My question is, is this expected behavior? Does the cold weather have a significant impact on AA batteries? Is there another product that might perform better for me in the cold weather? Have been looking at some of the competitors, but the thing i liked about the Party Q was its simplistic design. You plug it in, set your temp, and forget it. I have a call open with support but so far they haven't been very helpful. There isn't anything in the documentation on what temperature this product is rated to run in... If it had said anything about performance problems in cold weather i would have likely looked at something else. Something i should probably also add is the fan wasn't constantly running as the support person was thinking. It was only on when keeping the pit within temp.


----------



## tropics (Jan 8, 2018)

You could probably put the control into a glove,with a hand warmer JMHO
Richie


----------



## browneyesvictim (Jan 8, 2018)

mat5182 said:


> My question is, is this expected behavior? Does the cold weather have a significant impact on AA batteries? Is there another product that might perform better for me in the cold weather?



No. I have used mine in very cold (minus) temperatures and it performed no different for me than in warmer weather. I get multiple cooks out of a set of batteries with mine. I would suspect bad/weak batteries in BOTH cases or you have a defective unit. Possibly the performance may have something more to do with the TYPE of battery you used than the electronics themselves. I go for alkalines with the bunny on them. Also look on the package your batteries came in- There will be a shelf life date on them. Buy your batteries from a place that turns them over a lot- not at a place like a gas station. Don't give up on it yet! Lets hear what their support has to say.


----------



## mat5182 (Jan 8, 2018)

So it should have worked fine then... now you have me curious now though, i'll have to check the batteries when i get home to see what kind. I know when we looked, the dates were fairly current. Both sets were energizer but i don't recall which variation they were. Wondering if maybe i received a bad egg with the unit itself.


----------



## mat5182 (Jan 8, 2018)

Heres what i received from support: 

Our controls are specified to operate at 41F to 104F (with 80% relative humidity) at an altitude up to 1.25 miles. All of the components of the controls themselves are rated from -4F to 176F. Now this doesn’t mean that they won’t operate under different conditions, but the performance can be effected. 
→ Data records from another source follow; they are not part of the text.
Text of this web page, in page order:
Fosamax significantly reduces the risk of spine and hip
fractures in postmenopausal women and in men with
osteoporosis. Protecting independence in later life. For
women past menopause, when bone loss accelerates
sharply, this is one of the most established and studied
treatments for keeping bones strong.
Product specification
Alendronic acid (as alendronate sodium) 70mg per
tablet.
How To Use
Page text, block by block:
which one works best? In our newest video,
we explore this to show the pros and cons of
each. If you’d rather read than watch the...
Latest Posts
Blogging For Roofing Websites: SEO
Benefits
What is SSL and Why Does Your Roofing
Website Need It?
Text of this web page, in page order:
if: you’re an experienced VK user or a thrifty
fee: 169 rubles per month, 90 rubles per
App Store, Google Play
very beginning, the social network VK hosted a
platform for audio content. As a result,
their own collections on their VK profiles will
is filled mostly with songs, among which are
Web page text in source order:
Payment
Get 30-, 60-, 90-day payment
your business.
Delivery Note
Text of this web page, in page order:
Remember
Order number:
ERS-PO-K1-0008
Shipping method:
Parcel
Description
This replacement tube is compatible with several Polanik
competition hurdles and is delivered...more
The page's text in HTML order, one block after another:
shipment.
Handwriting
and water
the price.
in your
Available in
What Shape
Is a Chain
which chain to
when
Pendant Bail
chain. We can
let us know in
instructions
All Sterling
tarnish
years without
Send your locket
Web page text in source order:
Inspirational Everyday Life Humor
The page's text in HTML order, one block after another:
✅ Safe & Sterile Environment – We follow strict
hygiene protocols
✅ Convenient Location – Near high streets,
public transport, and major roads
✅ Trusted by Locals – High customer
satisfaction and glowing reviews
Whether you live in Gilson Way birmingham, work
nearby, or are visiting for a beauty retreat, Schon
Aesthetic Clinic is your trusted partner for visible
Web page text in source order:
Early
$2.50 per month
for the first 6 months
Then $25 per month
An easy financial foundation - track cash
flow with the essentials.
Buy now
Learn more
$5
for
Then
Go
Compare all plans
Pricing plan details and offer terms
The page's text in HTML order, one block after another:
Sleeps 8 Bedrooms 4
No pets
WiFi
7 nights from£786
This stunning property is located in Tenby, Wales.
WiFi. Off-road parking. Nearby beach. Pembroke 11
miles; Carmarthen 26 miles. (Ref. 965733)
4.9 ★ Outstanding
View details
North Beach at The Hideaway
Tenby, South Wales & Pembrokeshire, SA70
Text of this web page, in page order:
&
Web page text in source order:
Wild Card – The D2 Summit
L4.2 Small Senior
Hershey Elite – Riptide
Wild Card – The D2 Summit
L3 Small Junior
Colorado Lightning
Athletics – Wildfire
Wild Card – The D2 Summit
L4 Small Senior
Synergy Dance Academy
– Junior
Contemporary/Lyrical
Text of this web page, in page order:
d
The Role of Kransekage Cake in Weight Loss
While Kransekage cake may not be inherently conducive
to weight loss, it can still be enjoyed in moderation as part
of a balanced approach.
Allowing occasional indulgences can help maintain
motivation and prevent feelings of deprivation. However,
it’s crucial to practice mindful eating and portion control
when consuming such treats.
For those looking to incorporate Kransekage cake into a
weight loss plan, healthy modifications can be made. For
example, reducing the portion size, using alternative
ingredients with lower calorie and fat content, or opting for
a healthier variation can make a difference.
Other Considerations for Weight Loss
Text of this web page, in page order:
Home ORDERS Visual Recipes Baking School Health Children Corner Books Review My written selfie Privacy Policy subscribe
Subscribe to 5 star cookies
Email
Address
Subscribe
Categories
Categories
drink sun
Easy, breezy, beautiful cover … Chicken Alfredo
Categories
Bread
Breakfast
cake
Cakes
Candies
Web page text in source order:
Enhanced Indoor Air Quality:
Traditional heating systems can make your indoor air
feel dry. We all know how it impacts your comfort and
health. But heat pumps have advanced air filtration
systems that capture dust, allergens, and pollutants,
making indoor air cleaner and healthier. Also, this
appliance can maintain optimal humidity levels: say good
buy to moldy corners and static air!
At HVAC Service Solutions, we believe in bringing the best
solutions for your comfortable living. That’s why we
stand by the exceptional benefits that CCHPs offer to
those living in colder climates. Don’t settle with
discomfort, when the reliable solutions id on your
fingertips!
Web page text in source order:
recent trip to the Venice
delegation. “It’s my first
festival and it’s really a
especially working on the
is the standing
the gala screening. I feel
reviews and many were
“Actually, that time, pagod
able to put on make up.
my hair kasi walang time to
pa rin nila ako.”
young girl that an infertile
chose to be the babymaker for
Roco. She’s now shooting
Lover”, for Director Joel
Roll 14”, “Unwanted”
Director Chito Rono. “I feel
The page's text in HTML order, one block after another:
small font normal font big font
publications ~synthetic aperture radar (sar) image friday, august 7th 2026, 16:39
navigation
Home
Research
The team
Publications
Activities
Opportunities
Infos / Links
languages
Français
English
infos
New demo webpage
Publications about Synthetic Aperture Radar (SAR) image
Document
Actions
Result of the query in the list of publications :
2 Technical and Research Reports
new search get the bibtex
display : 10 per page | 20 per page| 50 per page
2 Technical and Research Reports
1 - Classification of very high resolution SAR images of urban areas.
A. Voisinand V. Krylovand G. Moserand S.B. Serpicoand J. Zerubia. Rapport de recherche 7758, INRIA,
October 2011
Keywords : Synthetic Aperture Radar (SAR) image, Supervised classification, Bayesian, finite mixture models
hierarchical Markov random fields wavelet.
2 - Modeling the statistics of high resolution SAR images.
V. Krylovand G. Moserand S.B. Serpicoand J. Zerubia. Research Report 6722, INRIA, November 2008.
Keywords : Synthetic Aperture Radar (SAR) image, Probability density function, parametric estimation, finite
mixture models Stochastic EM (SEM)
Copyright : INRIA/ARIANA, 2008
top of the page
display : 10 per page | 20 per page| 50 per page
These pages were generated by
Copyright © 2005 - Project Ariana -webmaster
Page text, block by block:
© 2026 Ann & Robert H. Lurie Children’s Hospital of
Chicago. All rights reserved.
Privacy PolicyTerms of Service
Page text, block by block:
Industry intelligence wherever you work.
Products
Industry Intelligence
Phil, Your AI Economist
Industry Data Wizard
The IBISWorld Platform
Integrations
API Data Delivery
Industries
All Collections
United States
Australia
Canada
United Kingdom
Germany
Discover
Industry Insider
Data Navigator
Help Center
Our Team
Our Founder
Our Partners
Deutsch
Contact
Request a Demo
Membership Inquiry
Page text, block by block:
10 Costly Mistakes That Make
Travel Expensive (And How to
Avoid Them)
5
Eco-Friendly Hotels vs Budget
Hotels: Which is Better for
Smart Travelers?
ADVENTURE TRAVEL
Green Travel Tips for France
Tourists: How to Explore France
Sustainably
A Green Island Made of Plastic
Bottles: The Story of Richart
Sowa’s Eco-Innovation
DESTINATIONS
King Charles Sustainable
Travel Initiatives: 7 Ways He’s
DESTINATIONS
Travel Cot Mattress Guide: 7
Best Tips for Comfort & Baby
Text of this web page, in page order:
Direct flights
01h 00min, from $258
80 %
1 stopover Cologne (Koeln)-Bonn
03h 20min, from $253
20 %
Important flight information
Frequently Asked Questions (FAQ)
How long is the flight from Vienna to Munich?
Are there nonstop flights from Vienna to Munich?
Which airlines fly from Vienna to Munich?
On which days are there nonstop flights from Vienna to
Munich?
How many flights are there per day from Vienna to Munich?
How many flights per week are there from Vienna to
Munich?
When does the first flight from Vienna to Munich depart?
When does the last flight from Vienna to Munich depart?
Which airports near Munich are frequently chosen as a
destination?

Our DigiQ and CyberQ Cloud controls can operate at more extreme temperatures with less effect on performance because they don’t run on batteries.

When it comes to batteries, specifically alkaline batteries, they are most definitely effected by cold temperatures. Most have recommended operating temperatures of about 0F to 131F but the colder it gets, the more that the diffusion of the power decreases in the batteries which will result in poor performance. Once the temperature is increased, batteries will more easily diffuse the power and performance will increase as well, which is why you saw the PartyQ perform as expected once you brought it in your house.

If you plan on cooking on very cold days, I would suggest that you use lithium batteries. Not only will you get a longer life out of them anyway, but most of them are specified to operate from -40F to 140F.  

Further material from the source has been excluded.